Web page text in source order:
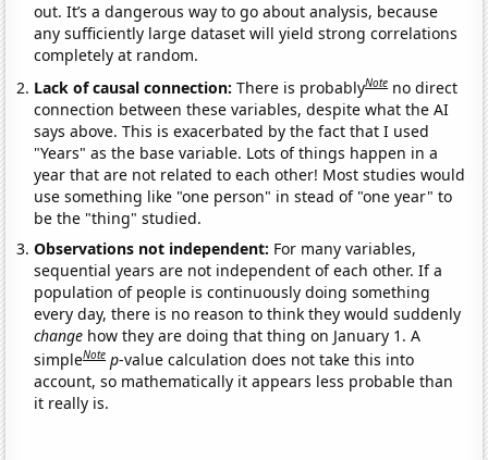
out. It’s a dangerous way to go about analysis, because
any sufficiently large dataset will yield strong correlations
completely at random.
Lack of causal connection:There is probablyNote no direct
connection between these variables, despite what the AI
says above. This is exacerbated by the fact that I used
"Years" as the base variable. Lots of things happen in a
year that are not related to each other! Most studies would
use something like "one person" in stead of "one year" to
be the "thing" studied.
Observations not independent: For many variables,
sequential years are not independent of each other. If a
population of people is continuously doing something
every day, there is no reason to think they would suddenly
change how they are doing that thing on January 1. A
simpleNote p-value calculation does not take this into
account, so mathematically it appears less probable than
it really is.
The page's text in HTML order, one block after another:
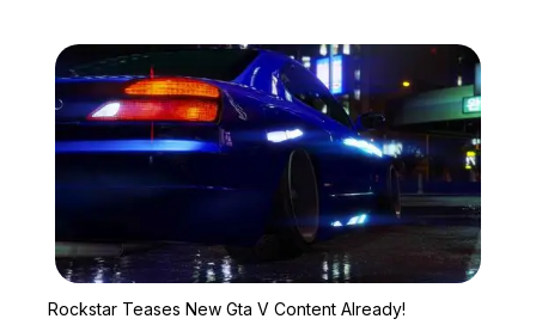
Rockstar Teases New Gta V Content Already!
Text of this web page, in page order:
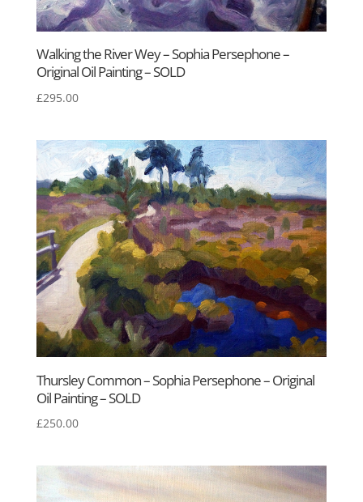
Walking the River Wey – Sophia Persephone –
Original Oil Painting – SOLD
£295.00
Thursley Common – Sophia Persephone – Original
Oil Painting – SOLD
£250.00
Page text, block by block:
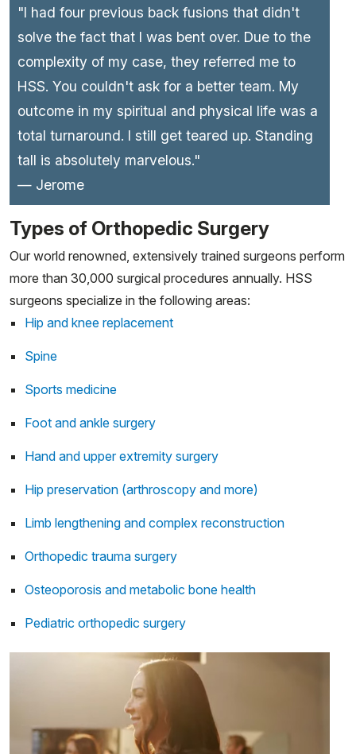
"I had four previous back fusions that didn't
solve the fact that I was bent over. Due to the
complexity of my case, they referred me to
HSS. You couldn't ask for a better team. My
outcome in my spiritual and physical life was a
total turnaround. I still get teared up. Standing
tall is absolutely marvelous."
— Jerome
Types of Orthopedic Surgery
Our world renowned, extensively trained surgeons perform
more than 30,000 surgical procedures annually. HSS
surgeons specialize in the following areas:
Hip and knee replacement
Spine
Sports medicine
Foot and ankle surgery
Hand and upper extremity surgery
Hip preservation (arthroscopy and more)
Limb lengthening and complex reconstruction
Orthopedic trauma surgery
Osteoporosis and metabolic bone health
Pediatric orthopedic surgery
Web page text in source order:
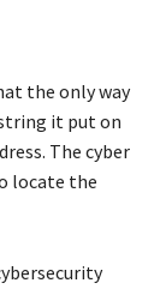
the only way
it put on
The cyber
locate the
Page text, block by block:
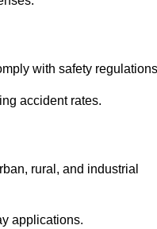
with safety
accident rates.
rural, and industrial
applications.
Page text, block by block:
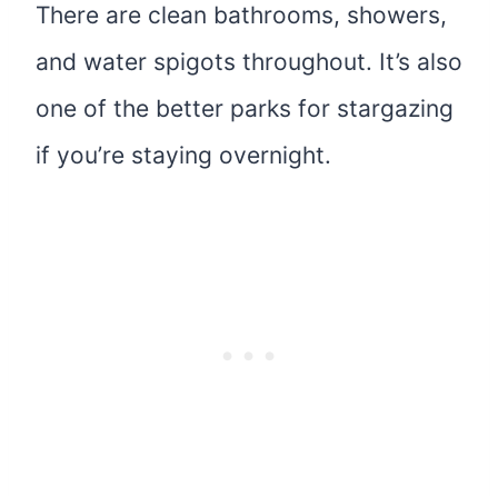
There are clean bathrooms, showers,
and water spigots throughout. It’s also
one of the better parks for stargazing
if you’re staying overnight.
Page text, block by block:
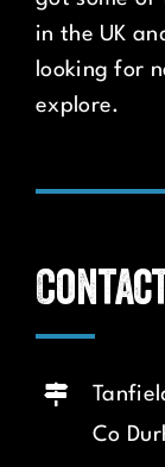
in the UK
looking for
explore.
Co
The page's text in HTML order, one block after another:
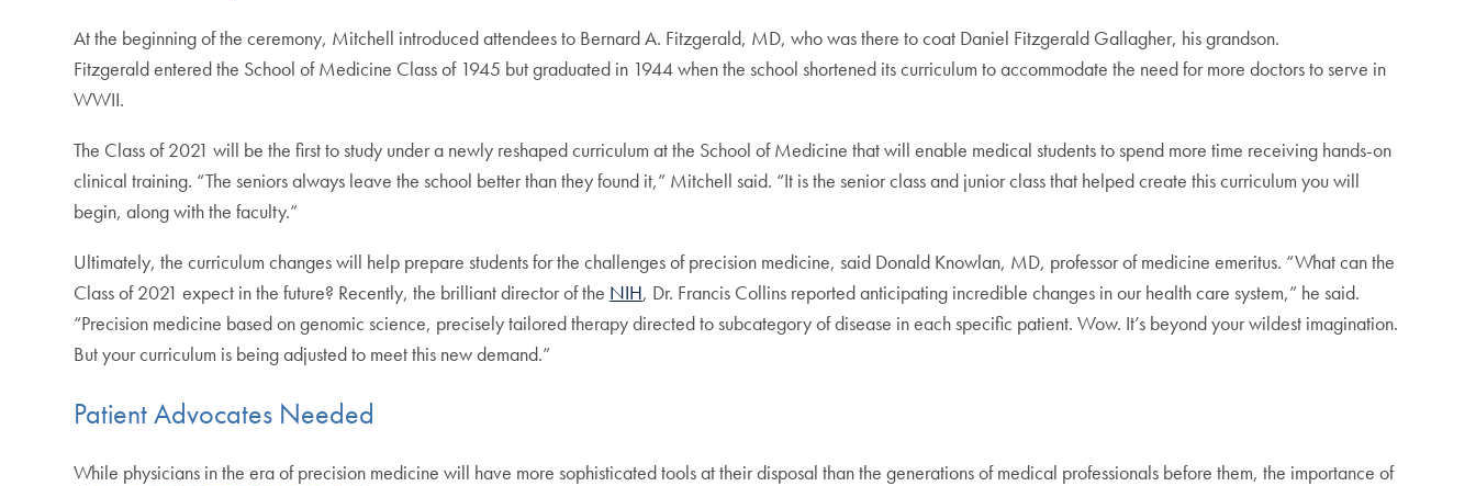
At the beginning of the ceremony, Mitchell introduced attendees to Bernard A. Fitzgerald, MD, who was there to coat Daniel Fitzgerald Gallagher, his grandson.
Fitzgerald entered the School of Medicine Class of 1945 but graduated in 1944 when the school shortened its curriculum to accommodate the need for more doctors to serve in
WWII.
The Class of 2021 will be the first to study under a newly reshaped curriculum at the School of Medicine that will enable medical students to spend more time receiving hands-on
clinical training. “The seniors always leave the school better than they found it,” Mitchell said. “It is the senior class and junior class that helped create this curriculum you will
begin, along with the faculty.”
Ultimately, the curriculum changes will help prepare students for the challenges of precision medicine, said Donald Knowlan, MD, professor of medicine emeritus. “What can the
Class of 2021 expect in the future? Recently, the brilliant director of the NIH, Dr. Francis Collins reported anticipating incredible changes in our health care system,” he said.
“Precision medicine based on genomic science, precisely tailored therapy directed to subcategory of disease in each specific patient. Wow. It’s beyond your wildest imagination.
But your curriculum is being adjusted to meet this new demand.”
Patient Advocates Needed
While physicians in the era of precision medicine will have more sophisticated tools at their disposal than the generations of medical professionals before them,the importance of
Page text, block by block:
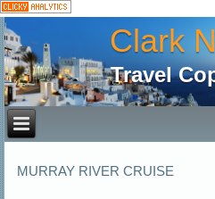
Clark
Travel
MURRAY RIVER CRUISE
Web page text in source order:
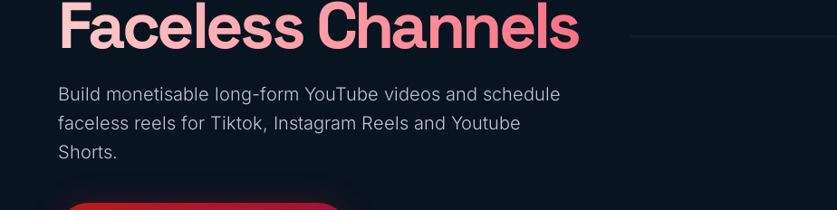
Faceless Channels
Build monetisable long-form YouTube videos and schedule
faceless reels for Tiktok, Instagram Reels and Youtube
Shorts.
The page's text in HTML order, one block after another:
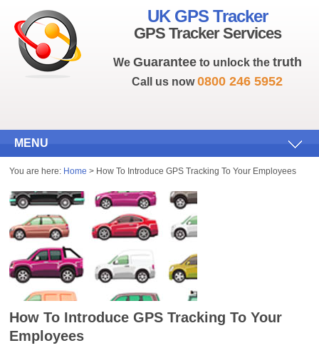
UK GPS Tracker
GPS Tracker Services
We Guaranteeto unlock the truth
Call us now0800 246 5952
MENU
You are here: Home > How To Introduce GPS Tracking To Your Employees
How To Introduce GPS Tracking To Your
Employees
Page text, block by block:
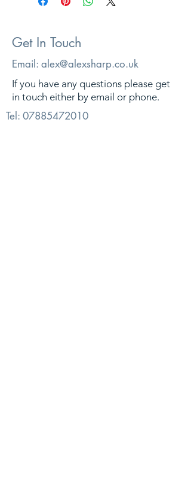
Get In Touch
Email: alex@alexsharp.co.uk
If you have any questions please get
in touch either by email or phone.
Tel: 07885472010
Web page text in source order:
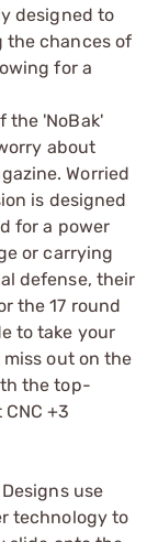
designed to
the chances of
for a
the 'NoBak'
about
Worried
is designed
for a power
or carrying
defense, their
the 17 round
to take your
out on the
the top-
+3
use
technology to

----------------------------------------

**DIRECTIONS**. With pictures removed, write out exactly each line of the entries from the first through the line that holds "Types of Orthopedic Surgery".

**WRITTEN ANSWER**.
Web page text in source order:
out. It’s a dangerous way to go about analysis, because
any sufficiently large dataset will yield strong correlations
completely at random.
Lack of causal connection:There is probablyNote no direct
connection between these variables, despite what the AI
says above. This is exacerbated by the fact that I used
"Years" as the base variable. Lots of things happen in a
year that are not related to each other! Most studies would
use something like "one person" in stead of "one year" to
be the "thing" studied.
Observations not independent: For many variables,
sequential years are not independent of each other. If a
population of people is continuously doing something
every day, there is no reason to think they would suddenly
change how they are doing that thing on January 1. A
simpleNote p-value calculation does not take this into
account, so mathematically it appears less probable than
it really is.
The page's text in HTML order, one block after another:
Rockstar Teases New Gta V Content Already!
Text of this web page, in page order:
Walking the River Wey – Sophia Persephone –
Original Oil Painting – SOLD
£295.00
Thursley Common – Sophia Persephone – Original
Oil Painting – SOLD
£250.00
Page text, block by block:
"I had four previous back fusions that didn't
solve the fact that I was bent over. Due to the
complexity of my case, they referred me to
HSS. You couldn't ask for a better team. My
outcome in my spiritual and physical life was a
total turnaround. I still get teared up. Standing
tall is absolutely marvelous."
— Jerome
Types of Orthopedic Surgery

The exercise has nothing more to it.